An Artificial Intelligence Solution for Electricity Procurement in Forward Markets

Retailers and major consumers of electricity generally purchase an important percentage of their estimated electricity needs years ahead in the forward market. This long-term electricity procurement task consists of determining when to buy electricity so that the resulting energy cost is minimised, and the forecast consumption is covered. In this scientific article, the focus is set on a yearly base load product from the Belgian forward market, named calendar (CAL), which is tradable up to three years ahead of the delivery period.
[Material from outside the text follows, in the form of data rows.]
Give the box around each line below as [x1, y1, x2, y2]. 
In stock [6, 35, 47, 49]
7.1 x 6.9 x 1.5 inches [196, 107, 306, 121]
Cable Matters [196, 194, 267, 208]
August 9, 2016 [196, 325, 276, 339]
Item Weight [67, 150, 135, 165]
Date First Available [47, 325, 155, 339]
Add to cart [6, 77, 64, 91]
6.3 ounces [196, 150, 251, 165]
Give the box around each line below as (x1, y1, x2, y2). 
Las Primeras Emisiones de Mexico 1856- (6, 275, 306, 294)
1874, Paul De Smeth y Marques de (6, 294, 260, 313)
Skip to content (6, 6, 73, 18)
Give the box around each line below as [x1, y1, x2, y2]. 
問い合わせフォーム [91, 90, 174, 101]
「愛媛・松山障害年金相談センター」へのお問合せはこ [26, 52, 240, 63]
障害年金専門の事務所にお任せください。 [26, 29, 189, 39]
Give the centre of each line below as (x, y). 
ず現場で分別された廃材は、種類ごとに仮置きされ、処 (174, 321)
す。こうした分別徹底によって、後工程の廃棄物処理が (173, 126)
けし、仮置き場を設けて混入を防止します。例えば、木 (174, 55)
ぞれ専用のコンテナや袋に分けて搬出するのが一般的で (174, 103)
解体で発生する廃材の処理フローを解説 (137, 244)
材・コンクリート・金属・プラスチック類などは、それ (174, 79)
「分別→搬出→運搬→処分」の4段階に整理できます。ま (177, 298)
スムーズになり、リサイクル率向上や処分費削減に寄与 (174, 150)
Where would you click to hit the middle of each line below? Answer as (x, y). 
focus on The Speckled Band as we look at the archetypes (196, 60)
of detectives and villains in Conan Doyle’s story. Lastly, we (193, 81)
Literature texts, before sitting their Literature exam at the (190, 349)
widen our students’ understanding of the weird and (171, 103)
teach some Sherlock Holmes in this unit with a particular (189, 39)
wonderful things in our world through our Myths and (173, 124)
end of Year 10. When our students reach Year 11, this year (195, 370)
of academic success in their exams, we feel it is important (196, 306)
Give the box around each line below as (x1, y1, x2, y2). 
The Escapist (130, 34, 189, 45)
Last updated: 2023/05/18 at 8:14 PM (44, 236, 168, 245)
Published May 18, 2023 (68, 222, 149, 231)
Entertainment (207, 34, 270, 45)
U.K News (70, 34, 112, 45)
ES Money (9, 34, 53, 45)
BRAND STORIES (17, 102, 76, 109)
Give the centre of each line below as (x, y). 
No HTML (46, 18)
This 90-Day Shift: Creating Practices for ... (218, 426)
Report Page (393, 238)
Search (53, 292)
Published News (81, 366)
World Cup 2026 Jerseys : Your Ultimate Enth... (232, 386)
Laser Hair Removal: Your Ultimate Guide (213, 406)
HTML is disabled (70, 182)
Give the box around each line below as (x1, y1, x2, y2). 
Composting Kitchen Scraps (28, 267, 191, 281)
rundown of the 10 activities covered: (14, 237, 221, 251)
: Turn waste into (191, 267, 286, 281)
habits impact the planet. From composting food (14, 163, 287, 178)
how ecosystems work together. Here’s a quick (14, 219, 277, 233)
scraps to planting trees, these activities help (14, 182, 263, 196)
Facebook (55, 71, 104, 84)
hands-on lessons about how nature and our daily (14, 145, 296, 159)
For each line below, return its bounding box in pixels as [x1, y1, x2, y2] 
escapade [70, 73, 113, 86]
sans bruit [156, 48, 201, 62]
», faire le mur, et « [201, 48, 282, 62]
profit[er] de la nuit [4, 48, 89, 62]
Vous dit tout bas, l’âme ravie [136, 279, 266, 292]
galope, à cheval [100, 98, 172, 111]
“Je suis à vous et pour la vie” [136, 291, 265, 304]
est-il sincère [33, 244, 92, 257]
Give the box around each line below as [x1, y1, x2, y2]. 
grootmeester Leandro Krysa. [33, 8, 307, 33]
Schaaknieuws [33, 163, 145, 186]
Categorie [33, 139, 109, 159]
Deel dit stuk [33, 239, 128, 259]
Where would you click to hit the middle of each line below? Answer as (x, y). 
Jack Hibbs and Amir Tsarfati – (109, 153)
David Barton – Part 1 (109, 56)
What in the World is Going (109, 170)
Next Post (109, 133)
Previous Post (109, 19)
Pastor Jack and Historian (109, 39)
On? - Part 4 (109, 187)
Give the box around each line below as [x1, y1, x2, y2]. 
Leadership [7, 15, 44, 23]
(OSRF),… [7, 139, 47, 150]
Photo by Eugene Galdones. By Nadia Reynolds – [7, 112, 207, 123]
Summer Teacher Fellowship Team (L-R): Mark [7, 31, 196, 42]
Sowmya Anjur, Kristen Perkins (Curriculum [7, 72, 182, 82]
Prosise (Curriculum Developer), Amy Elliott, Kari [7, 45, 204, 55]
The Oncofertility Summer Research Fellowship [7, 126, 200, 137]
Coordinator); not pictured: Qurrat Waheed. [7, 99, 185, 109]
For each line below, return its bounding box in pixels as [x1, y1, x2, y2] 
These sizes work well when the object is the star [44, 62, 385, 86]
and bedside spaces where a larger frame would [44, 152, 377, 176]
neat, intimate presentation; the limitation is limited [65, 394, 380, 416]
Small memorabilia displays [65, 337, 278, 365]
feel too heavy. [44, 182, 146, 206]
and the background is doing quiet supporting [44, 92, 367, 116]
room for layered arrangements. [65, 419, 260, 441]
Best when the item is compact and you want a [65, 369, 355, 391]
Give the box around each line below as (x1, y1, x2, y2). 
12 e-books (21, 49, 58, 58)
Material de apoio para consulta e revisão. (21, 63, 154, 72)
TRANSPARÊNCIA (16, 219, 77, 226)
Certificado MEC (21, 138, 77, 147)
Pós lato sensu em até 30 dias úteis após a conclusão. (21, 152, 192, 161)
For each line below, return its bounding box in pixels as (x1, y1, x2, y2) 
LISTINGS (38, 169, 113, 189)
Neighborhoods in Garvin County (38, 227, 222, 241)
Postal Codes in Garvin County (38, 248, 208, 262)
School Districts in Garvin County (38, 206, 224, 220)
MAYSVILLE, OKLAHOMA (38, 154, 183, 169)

This research paper introduces a novel algorithm providing recommendations to either buy electricity now or wait for a future opportunity based on the history of CAL prices. This algorithm relies on deep learning forecasting techniques and on an indicator quantifying the deviation from a perfectly uniform reference procurement policy. On average, the proposed approach surpasses the benchmark procurement policies considered and achieves a reduction in costs of 1.65% with respect to the perfectly uniform reference procurement policy achieving the mean electricity price. Moreover, in addition to automating the complex electricity procurement task, this algorithm demonstrates more consistent results throughout the years. Eventually, the generality of the solution presented makes it well suited for solving other commodity procurement problems.